15) Com relação à utilização de aparelhos de avanço mandibular ou reposicionamento dentário no rebordo alveolar do paciente, como o senhor observa os resultados obtidos com o aparelho de protração mandibular (APM) proposto por Coelho? Seria indicado utilizar este tipo de aparelho para compensação da Classe II de Angle em pacientes adultos? Paulo Cesar Raveli Chiavini

Sim, o aparelho de protração mandibular (APM) constitui-se num aparelho simples, engenhoso e de baixo custo, que tem como característica uma ação recíproca maxilo-mandibular. Sua ação baseia-se na propulsão mandibular rígida, tal qual a obtida pelo aparelho de Herbst, do qual derivou. Em pacientes jovens, podemos esperar alguma resposta esquelética, resumida à restrição de crescimento anterior da maxila e de estímulo ao crescimento anterior da mandíbula, mas mesmo com sua utilização em fases ideais de crescimento (durante o surto de crescimento pubertário), prevalecem as respostas dentárias representadas pela distalização de dentes superiores e mesialização de dentes inferiores. Porém, em adultos, sua ação é preponderantemente dentoalveolar, com acentuada vestibularização dos dentes inferiores e distalização dos dentes superiores e verticalização dos dentes anteriores superiores. Assim, este aparelho deve fazer parte do arsenal do ortodontista, sendo indicado para o tratamento da Classe II dentoalveolar ou para a camuflagem de problemas esqueléticos suaves em pacientes adultos. Sua ação se assemelha à de aparelhos do tipo Jasper Jumper, Forçus, Herbst, Cantilever Bite Jumping, dentre aqueles que tenho utilizado mais freqüentemente na minha prática clínica.

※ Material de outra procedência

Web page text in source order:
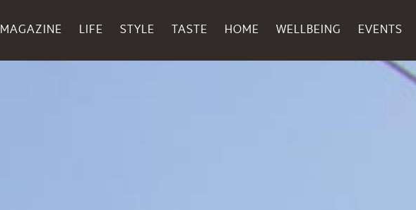
MAGAZINE LIFE STYLE TASTE HOME WELLBEING EVENTS

16) A respeito da utilização de miniparafusos de ancoragem ortodôntica tem-se utilizado os mesmos para diversos movimentos dentários em Ortodontia, sendo que algumas empresas nacionais e internacionais vêm desenvolvendo alguns parafusos de diâmetro maior e comprimentos menores para receber maior quantidade de força. O senhor acredita que estes parafusos possam ter aplicabilidade clínica efetiva quando utilizados na Ortopedia Facial e Funcional? Paulo Cesar Raveli Chiavini

Fiz algumas considerações sobre os miniimplantes ou miniparafusos na questão 8, assim complementando, estes ainda estão sendo estudados e existe a necessidade de mais pesquisas para dimensionar seu uso e aplicação. Seu uso como ancoragem ortodôntica, retração ou protração dentária, distalização de dentes, para intrusão ou extrusão dentária, verticalização dentária, dentre outras aplicações, está embasado em fundamentos e conhecimentos básicos, que ainda necessitam ser aprofundados. Sua aplicação na Ortopedia Facial e Funcional ainda não tem base teórica ou experimental, mas pode-se conceber algumas aplicações, tais como na protração maxilar em substituição à anquilose intencional de caninos decíduos.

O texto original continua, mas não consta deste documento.